Jotamario Arbeláez.

Columna

Del Cali viejo a una gran ciudad

Consagré a Cali los primeros 30 años de mi vida que ya va para larga sin cortar con nada. Ese sería uno de los aspectos diferenciales de los caleños, que solemos morir con las botas puestas.

11 de septiembre de 2015

El que se la pasó bailando se va bailando, el que tirando tirando y el que no hizo más que trabajar, trabajando. Estos son los menos, aunque avivatos sí los hay que ganan mucho trabajando poco.

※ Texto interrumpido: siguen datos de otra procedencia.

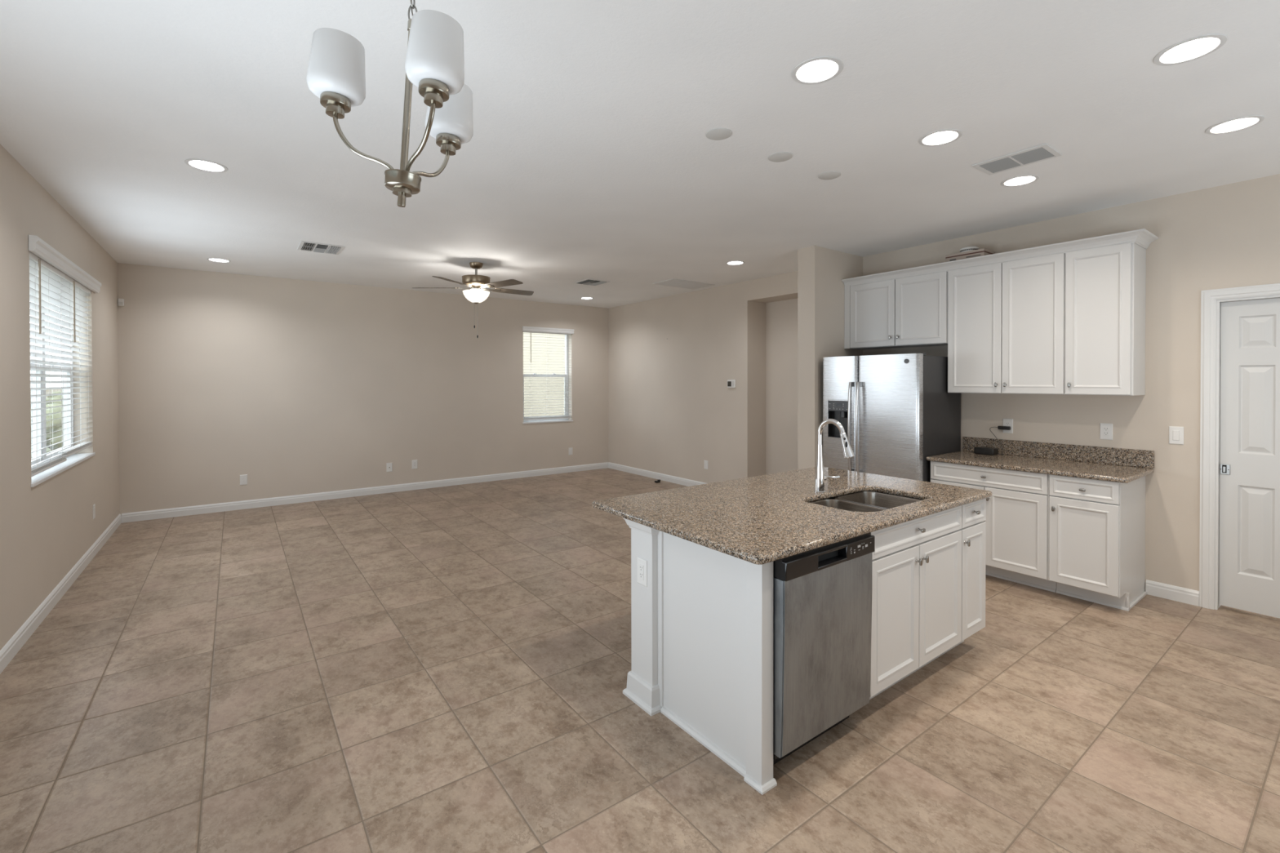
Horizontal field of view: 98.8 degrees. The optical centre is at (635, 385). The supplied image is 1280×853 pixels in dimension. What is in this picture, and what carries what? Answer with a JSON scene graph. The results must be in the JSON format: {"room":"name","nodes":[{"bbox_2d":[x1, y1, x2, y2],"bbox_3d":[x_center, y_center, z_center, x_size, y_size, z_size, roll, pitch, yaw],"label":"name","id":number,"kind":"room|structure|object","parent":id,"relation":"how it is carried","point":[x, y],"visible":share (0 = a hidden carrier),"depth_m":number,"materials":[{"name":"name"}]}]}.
{"room":"open-plan kitchen","nodes":[
{"label":"open-plan kitchen","id":0,"kind":"room"},
{"bbox_2d":[0,143,119,650],"bbox_3d":[-2.555,0.109,1.676,0.160,2.756,10.120,0,1,-36],"label":"wall","id":1,"kind":"structure","parent":0,"point":[46,528],"depth_m":3.44,"materials":[{"name":"beige paint"}]},
{"bbox_2d":[30,294,74,465],"bbox_3d":[-4.288,-0.113,3.938,0.062,1.428,1.780,0,1,-36],"label":"window","id":2,"kind":"structure","parent":1,"relation":"in","point":[39,419],"depth_m":3.94,"materials":[{"name":"white plastic"}]},
{"bbox_2d":[29,251,66,476],"bbox_3d":[-3.928,-0.134,3.651,0.066,1.378,0.876,0,1,-36],"label":"window blind","id":3,"kind":"object","parent":2,"relation":"attached to","point":[44,277],"visible":0.8,"depth_m":3.64,"materials":[{"name":"white plastic"}]},
{"bbox_2d":[56,274,92,457],"bbox_3d":[-4.452,-0.151,4.368,0.066,1.353,0.876,0,1,-36],"label":"window blind","id":4,"kind":"object","parent":2,"relation":"attached to","point":[74,300],"visible":0.91,"depth_m":4.30,"materials":[{"name":"white plastic"}]},
{"bbox_2d":[0,513,121,674],"bbox_3d":[-3.969,1.425,3.772,0.016,0.098,5.080,0,1,-36],"label":"baseboard","id":5,"kind":"structure","parent":1,"relation":"attached to","point":[15,644],"depth_m":3.58,"materials":[{"name":"white paint"}]},
{"bbox_2d":[31,452,95,487],"bbox_3d":[-4.215,0.599,3.996,0.132,0.022,1.810,0,1,-36],"label":"sill","id":6,"kind":"structure","parent":1,"relation":"attached to","point":[73,460],"depth_m":3.91,"materials":[{"name":"white plastic"}]},
{"bbox_2d":[28,235,101,293],"bbox_3d":[-4.194,-0.860,4.082,0.040,0.094,1.950,0,1,-36],"label":"window valance","id":7,"kind":"object","parent":1,"relation":"attached to","point":[37,246],"visible":1,"depth_m":3.79,"materials":[{"name":"white"}]},
{"bbox_2d":[93,504,95,519],"bbox_3d":[-4.694,1.095,4.756,0.008,0.120,0.073,0,1,-36],"label":"wall outlet","id":8,"kind":"object","parent":1,"relation":"attached to","point":[94,505],"visible":1,"depth_m":4.74,"materials":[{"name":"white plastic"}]},
{"bbox_2d":[117,262,608,515],"bbox_3d":[-2.882,0.064,7.803,6.864,2.756,0.160,0,1,-36],"label":"wall","id":9,"kind":"structure","parent":0,"point":[295,387],"depth_m":6.93,"materials":[{"name":"beige paint"}]},
{"bbox_2d":[117,298,124,306],"bbox_3d":[-5.444,-0.878,5.802,0.047,0.078,0.038,0,1,-36],"label":"sensor","id":10,"kind":"object","parent":9,"relation":"attached to","point":[120,301],"visible":1,"depth_m":5.79,"materials":[{"name":"white plastic"}]},
{"bbox_2d":[240,474,247,485],"bbox_3d":[-4.606,1.112,6.445,0.073,0.120,0.008,0,1,-36],"label":"wall outlet","id":11,"kind":"object","parent":9,"relation":"attached to","point":[243,478],"visible":1,"depth_m":6.44,"materials":[{"name":"white plastic"}]},
{"bbox_2d":[121,462,608,523],"bbox_3d":[-2.965,1.394,7.642,6.171,0.098,0.016,0,1,-36],"label":"baseboard","id":12,"kind":"structure","parent":9,"relation":"attached to","point":[244,504],"depth_m":7.00,"materials":[{"name":"white paint"}]},
{"bbox_2d":[386,462,392,471],"bbox_3d":[-3.315,1.106,7.386,0.073,0.120,0.014,0,1,-36],"label":"wall jack","id":13,"kind":"object","parent":9,"relation":"attached to","point":[388,465],"visible":1,"depth_m":7.38,"materials":[{"name":"white plastic"}]},
{"bbox_2d":[412,459,417,468],"bbox_3d":[-3.052,1.093,7.581,0.073,0.120,0.009,0,1,-36],"label":"wall outlet","id":14,"kind":"object","parent":9,"relation":"attached to","point":[414,462],"visible":1,"depth_m":7.58,"materials":[{"name":"white plastic"}]},
{"bbox_2d":[523,332,568,422],"bbox_3d":[-1.483,-0.146,8.904,0.865,1.465,0.062,0,1,-36],"label":"window","id":15,"kind":"structure","parent":9,"relation":"in","point":[534,375],"depth_m":9.11,"materials":[{"name":"white plastic"}]},
{"bbox_2d":[523,331,571,420],"bbox_3d":[-1.411,-0.165,8.805,0.849,1.420,0.066,0,1,-36],"label":"window blind","id":16,"kind":"object","parent":15,"relation":"attached to","point":[533,418],"visible":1,"depth_m":8.78,"materials":[{"name":"white plastic"}]},
{"bbox_2d":[522,419,573,423],"bbox_3d":[-1.429,0.586,8.837,0.895,0.022,0.132,0,1,-36],"label":"sill","id":17,"kind":"structure","parent":9,"relation":"attached to","point":[562,420],"depth_m":8.79,"materials":[{"name":"white plastic"}]},
{"bbox_2d":[522,326,573,333],"bbox_3d":[-1.384,-0.882,8.771,0.903,0.073,0.032,0,1,-36],"label":"window valance","id":18,"kind":"object","parent":9,"relation":"attached to","point":[524,328],"visible":1,"depth_m":8.74,"materials":[{"name":"white"}]},
{"bbox_2d":[568,447,572,454],"bbox_3d":[-1.068,1.087,9.031,0.073,0.120,0.008,0,1,-36],"label":"wall outlet","id":19,"kind":"object","parent":9,"relation":"attached to","point":[570,448],"visible":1,"depth_m":9.03,"materials":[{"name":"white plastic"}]},
{"bbox_2d":[0,467,1279,852],"bbox_3d":[0.497,1.516,3.916,7.794,0.100,10.520,0,1,-36],"label":"floor","id":20,"kind":"structure","parent":0,"point":[442,669],"depth_m":2.41,"materials":[{"name":"beige tile"}]},
{"bbox_2d":[622,518,662,715],"bbox_3d":[0.762,1.046,3.089,1.880,0.852,0.223,0,1,-36],"label":"column","id":21,"kind":"structure","parent":20,"relation":"on","point":[642,688],"depth_m":2.52,"materials":[{"name":"white paint"}]},
{"bbox_2d":[637,556,647,586],"bbox_3d":[0.028,0.865,2.541,0.009,0.120,0.073,0,1,-36],"label":"wall outlet","id":22,"kind":"object","parent":21,"relation":"attached to","point":[642,563],"visible":1,"depth_m":2.53,"materials":[{"name":"white plastic"}]},
{"bbox_2d":[639,564,643,580],"bbox_3d":[0.026,0.865,2.539,0.003,0.067,0.033,0,1,-36],"label":"socket","id":23,"kind":"object","parent":22,"relation":"attached to","point":[641,566],"depth_m":2.54,"materials":[{"name":"white plastic"}]},
{"bbox_2d":[657,530,777,795],"bbox_3d":[0.302,1.053,2.257,0.080,0.852,0.636,0,1,-36],"label":"island end panel","id":24,"kind":"object","parent":20,"relation":"on","point":[715,608],"visible":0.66,"depth_m":2.20,"materials":[{"name":"white paint"}]},
{"bbox_2d":[773,532,875,764],"bbox_3d":[0.602,1.054,2.416,0.588,0.846,0.620,0,1,-36],"label":"dishwasher","id":25,"kind":"object","parent":20,"relation":"on","point":[822,596],"visible":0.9,"depth_m":2.14,"materials":[{"name":"grey metal"}]},
{"bbox_2d":[822,352,960,482],"bbox_3d":[2.259,0.585,4.924,0.808,1.702,0.894,0,1,-36],"label":"refrigerator","id":26,"kind":"object","parent":20,"relation":"on","point":[895,412],"visible":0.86,"depth_m":4.61,"materials":[{"name":"grey metal"}]},
{"bbox_2d":[828,497,961,699],"bbox_3d":[1.181,1.047,2.878,0.887,0.852,0.670,0,1,-36],"label":"base cabinet","id":27,"kind":"object","parent":20,"relation":"on","point":[917,566],"visible":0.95,"depth_m":2.60,"materials":[{"name":"white paint"}]},
{"bbox_2d":[591,466,991,564],"bbox_3d":[0.876,0.604,2.918,1.928,0.032,1.118,0,1,-36],"label":"countertop","id":28,"kind":"structure","parent":27,"relation":"on","point":[762,519],"depth_m":2.62,"materials":[{"name":"brown stone"}]},
{"bbox_2d":[813,418,854,493],"bbox_3d":[1.109,0.383,2.980,0.168,0.407,0.237,0,1,-36],"label":"kitchen faucet","id":29,"kind":"object","parent":28,"relation":"on","point":[820,477],"visible":1,"depth_m":3.00,"materials":[{"name":"silver metal"}]},
{"bbox_2d":[809,491,923,511],"bbox_3d":[1.206,0.710,2.864,0.690,0.180,0.427,0,1,-36],"label":"sink","id":30,"kind":"object","parent":28,"relation":"in","point":[861,501],"visible":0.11,"depth_m":3.05,"materials":[{"name":"silver metal"}]},
{"bbox_2d":[809,498,887,511],"bbox_3d":[1.062,0.711,2.758,0.331,0.180,0.427,0,1,-36],"label":"basin","id":31,"kind":"object","parent":30,"relation":"in","point":[839,504],"depth_m":2.91,"materials":[{"name":"silver metal"}]},
{"bbox_2d":[834,491,923,509],"bbox_3d":[1.337,0.709,2.959,0.367,0.180,0.427,0,1,-36],"label":"basin","id":32,"kind":"object","parent":30,"relation":"in","point":[861,500],"depth_m":3.09,"materials":[{"name":"silver metal"}]},
{"bbox_2d":[940,498,986,655],"bbox_3d":[1.658,1.043,3.227,0.289,0.852,0.670,0,1,-36],"label":"base cabinet","id":33,"kind":"object","parent":20,"relation":"on","point":[973,529],"visible":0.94,"depth_m":2.98,"materials":[{"name":"white paint"}]},
{"bbox_2d":[930,461,1056,592],"bbox_3d":[2.853,1.033,4.284,0.664,0.853,0.803,0,1,-36],"label":"base cabinet","id":34,"kind":"object","parent":20,"relation":"on","point":[1017,520],"visible":0.51,"depth_m":3.97,"materials":[{"name":"white paint"}]},
{"bbox_2d":[926,436,1154,483],"bbox_3d":[2.974,0.530,4.114,0.662,0.155,1.237,0,1,-36],"label":"countertop","id":35,"kind":"structure","parent":34,"relation":"on","point":[1124,465],"depth_m":4.06,"materials":[{"name":"brown stone"}]},
{"bbox_2d":[962,446,998,455],"bbox_3d":[2.876,0.544,4.622,0.118,0.054,0.310,0,0,-28],"label":"box","id":36,"kind":"object","parent":35,"relation":"on","point":[979,450],"visible":1,"depth_m":4.52,"materials":[{"name":"black plastic"}]},
{"bbox_2d":[1048,474,1146,611],"bbox_3d":[3.206,1.036,3.800,0.664,0.853,0.389,0,1,-36],"label":"base cabinet","id":37,"kind":"object","parent":20,"relation":"on","point":[1097,527],"visible":1,"depth_m":3.63,"materials":[{"name":"white paint"}]},
{"bbox_2d":[0,0,1279,308],"bbox_3d":[0.492,-1.346,3.894,7.794,0.128,10.520,0,1,-36],"label":"ceiling","id":38,"kind":"structure","parent":0,"point":[589,153],"depth_m":2.74,"materials":[{"name":"white paint"}]},
{"bbox_2d":[184,158,227,172],"bbox_3d":[-2.497,-1.300,3.192,0.200,0.050,0.200,0,1,-36],"label":"recessed light","id":39,"kind":"object","parent":38,"relation":"in","point":[201,164],"visible":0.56,"depth_m":3.23,"materials":[{"name":"white plastic"}]},
{"bbox_2d":[206,257,231,262],"bbox_3d":[-4.310,-1.316,5.673,0.200,0.050,0.200,0,1,-36],"label":"recessed light","id":40,"kind":"object","parent":38,"relation":"in","point":[216,260],"visible":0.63,"depth_m":5.71,"materials":[{"name":"white paint"}]},
{"bbox_2d":[297,240,344,254],"bbox_3d":[-2.960,-1.287,5.155,0.350,0.014,0.390,0,1,-36],"label":"ceiling vent","id":41,"kind":"object","parent":38,"relation":"in","point":[304,246],"visible":1,"depth_m":5.13,"materials":[{"name":"white metal"}]},
{"bbox_2d":[306,0,473,207],"bbox_3d":[-0.524,-0.845,1.262,0.385,0.846,0.364,0,1,-36],"label":"chandelier","id":42,"kind":"object","parent":38,"relation":"hanging from","point":[434,63],"visible":1,"depth_m":1.22,"materials":[{"name":"white glass"}]},
{"bbox_2d":[412,262,533,337],"bbox_3d":[-1.664,-0.902,5.886,1.235,0.798,1.278,0,1,-36],"label":"ceiling fan","id":43,"kind":"object","parent":38,"relation":"hanging from","point":[477,294],"visible":1,"depth_m":5.76,"materials":[{"name":"brown metal"}]},
{"bbox_2d":[580,297,593,299],"bbox_3d":[-0.737,-1.341,8.297,0.200,0.050,0.200,0,1,-36],"label":"recessed light","id":44,"kind":"object","parent":38,"relation":"in","point":[585,298],"visible":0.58,"depth_m":8.36,"materials":[{"name":"white paint"}]},
{"bbox_2d":[573,278,609,285],"bbox_3d":[-0.557,-1.304,6.961,0.330,0.014,0.360,0,1,-36],"label":"ceiling vent","id":45,"kind":"object","parent":38,"relation":"in","point":[586,282],"visible":1,"depth_m":6.92,"materials":[{"name":"white metal"}]},
{"bbox_2d":[652,278,715,288],"bbox_3d":[0.625,-1.308,7.101,0.715,0.012,0.410,0,1,-36],"label":"ceiling vent","id":46,"kind":"object","parent":38,"relation":"in","point":[670,282],"visible":1,"depth_m":7.08,"materials":[{"name":"white metal"}]},
{"bbox_2d":[725,260,744,265],"bbox_3d":[1.061,-1.326,5.838,0.200,0.050,0.200,0,1,-36],"label":"recessed light","id":47,"kind":"object","parent":38,"relation":"in","point":[735,262],"visible":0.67,"depth_m":5.89,"materials":[{"name":"white paint"}]},
{"bbox_2d":[791,56,843,84],"bbox_3d":[0.737,-1.298,2.226,0.200,0.050,0.200,0,1,-36],"label":"recessed light","id":48,"kind":"object","parent":38,"relation":"in","point":[820,69],"visible":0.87,"depth_m":2.27,"materials":[{"name":"white plastic"}]},
{"bbox_2d":[918,128,962,146],"bbox_3d":[1.577,-1.304,2.841,0.200,0.050,0.200,0,1,-36],"label":"recessed light","id":49,"kind":"object","parent":38,"relation":"in","point":[940,137],"visible":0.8,"depth_m":2.89,"materials":[{"name":"white paint"}]},
{"bbox_2d":[972,142,1062,175],"bbox_3d":[2.167,-1.282,3.124,0.244,0.010,0.364,0,1,-36],"label":"ceiling vent","id":50,"kind":"object","parent":38,"relation":"in","point":[1042,152],"visible":1,"depth_m":3.10,"materials":[{"name":"white metal"}]},
{"bbox_2d":[1000,174,1039,186],"bbox_3d":[2.418,-1.310,3.453,0.200,0.050,0.200,0,1,-36],"label":"recessed light","id":51,"kind":"object","parent":38,"relation":"in","point":[1025,179],"visible":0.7,"depth_m":3.50,"materials":[{"name":"white paint"}]},
{"bbox_2d":[1153,33,1227,65],"bbox_3d":[2.111,-1.299,2.091,0.200,0.050,0.200,0,1,-36],"label":"recessed light","id":52,"kind":"object","parent":38,"relation":"in","point":[1195,47],"visible":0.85,"depth_m":2.12,"materials":[{"name":"white paint"}]},
{"bbox_2d":[1204,115,1264,134],"bbox_3d":[2.951,-1.305,2.704,0.200,0.050,0.200,0,1,-36],"label":"recessed light","id":53,"kind":"object","parent":38,"relation":"in","point":[1235,124],"visible":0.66,"depth_m":2.74,"materials":[{"name":"white paint"}]},
{"bbox_2d":[608,271,797,483],"bbox_3d":[0.961,0.059,7.612,0.115,2.756,4.685,0,1,-36],"label":"wall","id":54,"kind":"structure","parent":0,"point":[672,408],"depth_m":7.82,"materials":[{"name":"beige paint"}]},
{"bbox_2d":[608,462,706,486],"bbox_3d":[0.466,1.385,8.191,0.016,0.098,3.178,0,1,-36],"label":"baseboard","id":55,"kind":"structure","parent":54,"relation":"attached to","point":[677,480],"depth_m":8.40,"materials":[{"name":"white paint"}]},
{"bbox_2d":[704,460,707,469],"bbox_3d":[0.963,1.090,7.514,0.008,0.120,0.073,0,1,-36],"label":"wall jack","id":56,"kind":"object","parent":54,"relation":"attached to","point":[705,461],"visible":1,"depth_m":7.51,"materials":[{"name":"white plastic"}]},
{"bbox_2d":[727,379,735,387],"bbox_3d":[1.243,-0.020,7.107,0.024,0.108,0.138,0,1,-36],"label":"thermostat","id":57,"kind":"object","parent":54,"relation":"attached to","point":[731,383],"visible":1,"depth_m":7.09,"materials":[{"name":"white plastic"}]},
{"bbox_2d":[753,301,765,476],"bbox_3d":[1.564,0.062,7.084,0.235,2.756,0.108,0,1,-36],"label":"wall","id":58,"kind":"structure","parent":0,"point":[759,308],"depth_m":7.04,"materials":[{"name":"beige paint"}]},
{"bbox_2d":[755,294,797,302],"bbox_3d":[2.019,-1.109,6.450,0.235,0.093,1.442,0,1,-36],"label":"ceiling","id":59,"kind":"structure","parent":0,"point":[795,296],"depth_m":6.77,"materials":[{"name":"beige paint"}]},
{"bbox_2d":[765,297,797,474],"bbox_3d":[2.110,0.065,6.621,0.100,2.756,1.800,0,1,-36],"label":"wall","id":60,"kind":"structure","parent":0,"point":[781,317],"depth_m":6.91,"materials":[{"name":"beige paint"}]},
{"bbox_2d":[797,245,862,469],"bbox_3d":[2.002,0.074,5.471,0.962,2.756,0.191,0,1,-36],"label":"wall","id":61,"kind":"structure","parent":0,"point":[821,271],"depth_m":5.20,"materials":[{"name":"beige paint"}]},
{"bbox_2d":[862,173,1279,591],"bbox_3d":[3.943,0.086,3.465,0.140,2.756,5.340,0,1,-36],"label":"wall","id":62,"kind":"structure","parent":0,"point":[1226,236],"depth_m":3.77,"materials":[{"name":"beige paint"}]},
{"bbox_2d":[844,271,947,350],"bbox_3d":[2.451,-0.667,5.080,0.354,0.618,0.959,0,1,-36],"label":"upper cabinet","id":63,"kind":"object","parent":62,"relation":"attached to","point":[909,312],"visible":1,"depth_m":4.95,"materials":[{"name":"white paint"}]},
{"bbox_2d":[841,228,1158,285],"bbox_3d":[2.810,-0.992,4.567,0.374,0.070,2.206,0,1,-36],"label":"crown molding","id":64,"kind":"structure","parent":62,"relation":"attached to","point":[1143,237],"depth_m":4.17,"materials":[{"name":"white paint"}]},
{"bbox_2d":[947,253,1065,394],"bbox_3d":[2.974,-0.454,4.367,0.354,1.035,0.805,0,1,-36],"label":"upper cabinet","id":65,"kind":"object","parent":62,"relation":"attached to","point":[1006,320],"visible":1,"depth_m":4.24,"materials":[{"name":"white paint"}]},
{"bbox_2d":[945,248,995,262],"bbox_3d":[2.835,-1.045,4.648,0.216,0.144,0.301,0,1,-36],"label":"flat box","id":66,"kind":"object","parent":65,"relation":"on","point":[980,252],"visible":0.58,"depth_m":4.56,"materials":[{"name":"beige cardboard"}]},
{"bbox_2d":[949,254,980,261],"bbox_3d":[2.751,-1.065,4.580,0.001,0.015,0.240,0,1,-36],"label":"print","id":67,"kind":"object","parent":66,"relation":"attached to","point":[959,256],"depth_m":4.60,"materials":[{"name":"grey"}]},
{"bbox_2d":[959,246,978,252],"bbox_3d":[2.821,-1.142,4.637,0.140,0.048,0.140,0,1,-36],"label":"smoke detector","id":68,"kind":"object","parent":66,"relation":"on","point":[966,248],"visible":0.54,"depth_m":4.58,"materials":[{"name":"white plastic"}]},
{"bbox_2d":[1002,418,1013,433],"bbox_3d":[3.074,0.335,4.530,0.009,0.120,0.073,0,1,-36],"label":"wall outlet","id":69,"kind":"object","parent":62,"relation":"attached to","point":[1006,422],"visible":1,"depth_m":4.53,"materials":[{"name":"white plastic"}]},
{"bbox_2d":[989,426,1010,455],"bbox_3d":[3.004,0.454,4.541,0.091,0.234,0.151,0,1,-36],"label":"power adapter","id":70,"kind":"object","parent":69,"relation":"attached to","point":[1007,428],"visible":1,"depth_m":4.53,"materials":[{"name":"black plastic"}]},
{"bbox_2d":[1004,422,1009,430],"bbox_3d":[3.072,0.335,4.528,0.003,0.067,0.033,0,1,-36],"label":"socket","id":71,"kind":"object","parent":69,"relation":"attached to","point":[1006,424],"depth_m":4.53,"materials":[{"name":"white plastic"}]},
{"bbox_2d":[962,436,1154,468],"bbox_3d":[3.233,0.512,4.303,0.020,0.122,1.237,0,1,-36],"label":"backsplash","id":72,"kind":"structure","parent":62,"relation":"attached to","point":[1091,454],"depth_m":4.19,"materials":[{"name":"brown stone"}]},
{"bbox_2d":[1065,242,1146,395],"bbox_3d":[3.323,-0.451,3.889,0.354,1.035,0.371,0,1,-36],"label":"upper cabinet","id":73,"kind":"object","parent":62,"relation":"attached to","point":[1105,286],"visible":1,"depth_m":3.79,"materials":[{"name":"white paint"}]},
{"bbox_2d":[1099,422,1112,439],"bbox_3d":[3.448,0.339,4.018,0.009,0.120,0.073,0,1,-36],"label":"wall outlet","id":74,"kind":"object","parent":62,"relation":"attached to","point":[1105,429],"visible":1,"depth_m":4.02,"materials":[{"name":"white plastic"}]},
{"bbox_2d":[1102,426,1109,436],"bbox_3d":[3.446,0.339,4.016,0.003,0.067,0.033,0,1,-36],"label":"socket","id":75,"kind":"object","parent":74,"relation":"attached to","point":[1105,429],"depth_m":4.02,"materials":[{"name":"white plastic"}]},
{"bbox_2d":[1145,579,1199,606],"bbox_3d":[3.656,1.413,3.739,0.016,0.098,0.263,0,1,-36],"label":"baseboard","id":76,"kind":"structure","parent":62,"relation":"attached to","point":[1180,594],"depth_m":3.73,"materials":[{"name":"white paint"}]},
{"bbox_2d":[1168,426,1183,444],"bbox_3d":[3.666,0.340,3.719,0.010,0.120,0.073,0,1,-36],"label":"light switch","id":77,"kind":"object","parent":62,"relation":"attached to","point":[1175,433],"visible":1,"depth_m":3.72,"materials":[{"name":"white plastic"}]},
{"bbox_2d":[1199,283,1279,609],"bbox_3d":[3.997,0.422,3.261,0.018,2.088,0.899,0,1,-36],"label":"trim","id":78,"kind":"structure","parent":62,"relation":"attached to","point":[1208,297],"depth_m":3.59,"materials":[{"name":"white paint"}]},
{"bbox_2d":[1218,297,1279,618],"bbox_3d":[4.051,0.451,3.300,0.044,1.979,0.733,0,1,-36],"label":"door","id":79,"kind":"structure","parent":62,"relation":"in","point":[1249,572],"depth_m":3.48,"materials":[{"name":"white paint"}]},
{"label":"outside","id":80,"kind":"structure","parent":0,"visible":0},
{"bbox_3d":[0.003,1.746,0.013,80.000,0.200,80.000,0,1,-36],"label":"ground","id":81,"kind":"structure","parent":80,"visible":0},
{"bbox_2d":[30,389,62,400],"bbox_3d":[-14.093,0.813,13.239,0.060,1.510,30.000,0,1,-36],"label":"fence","id":82,"kind":"object","parent":81,"relation":"on","point":[47,391],"visible":0.02,"depth_m":13.17,"materials":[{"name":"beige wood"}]},
{"bbox_2d":[31,403,62,458],"bbox_3d":[-10.595,0.975,9.610,1.035,1.291,1.450,0,1,-36],"label":"shrub","id":83,"kind":"object","parent":81,"relation":"on","point":[48,417],"visible":0.13,"depth_m":9.53,"materials":[{"name":"green plant"}]},
{"bbox_2d":[45,391,62,404],"bbox_3d":[-12.740,0.853,12.336,1.109,1.439,1.487,0,1,-36],"label":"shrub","id":84,"kind":"object","parent":81,"relation":"on","point":[55,397],"visible":0.02,"depth_m":11.93,"materials":[{"name":"green plant"}]},
{"bbox_2d":[523,332,564,416],"bbox_3d":[-3.072,-0.446,16.146,10.900,3.950,6.300,0,1,-36],"label":"neighbor house","id":85,"kind":"structure","parent":81,"relation":"on","point":[559,356],"depth_m":13.46,"materials":[{"name":"beige paint"}]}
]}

Nací en el barrio San Nicolás, estudié en su escuela, en su iglesia le oré a san Roque, en su teatro vendí maní, en su parque me hice de novias. Pero como estas se hacían las difíciles me fui con los de la barra todas las noches en bicicleta a Salomia, donde nos aguardaban las mejores reinas de los 100 barrios caleños, como era la promoción de las emisoras. Y cuando acabamos con ellas y nos fueron creciendo más los pelos de los bigotes nos trasladamos a Granada, en busca de los canastos que asediaban los reclutas del batallón Pichincha.

Y luego nos instalamos a las cinco de la tarde en el paseo Bolívar, a ver pasar a las caleñas que caminaban como si danzaran, según la cuña. A ver cómo los vientos del Pacífico les levantaban las faldas. Y años más tarde en las puertas del Hotel Alférez Real nos encontrábamos Elmo Valencia y yo con Pardo Llada, Tomás de Páramo o el Loco Bejarano que nos invitaban al bar a tomar un drink para hablar de la última novela de Cortázar o de Hernán Hoyos.

Pasábamos por Bellas Artes a ver danzar a las ballerinas de Brinatti, entre ellas a Gloria y Larisa; o a ver pintar a las modelos de Tiberio Vanegas, entre ellas mi primera mujer Marlén; o a ver ensayar a las actrices de Enrique Buenaventura, entre ellas Julia Correa, quien solía hacer el papel de prosti.

Hacíamos una escala en el estudio de Tejadita Hernando, quien cuando no estaba dibujando chuminos estaba esculpiendo gatos. Nos instalábamos en el Café Colombia y luego pasábamos al Tamanaco, a oír desbarrar los políticos del MRL y de la Pelusa, de Bonifacio Terán y el Mono Ángel a Cecilia Muñoz y Cleofás Garcés Rentería.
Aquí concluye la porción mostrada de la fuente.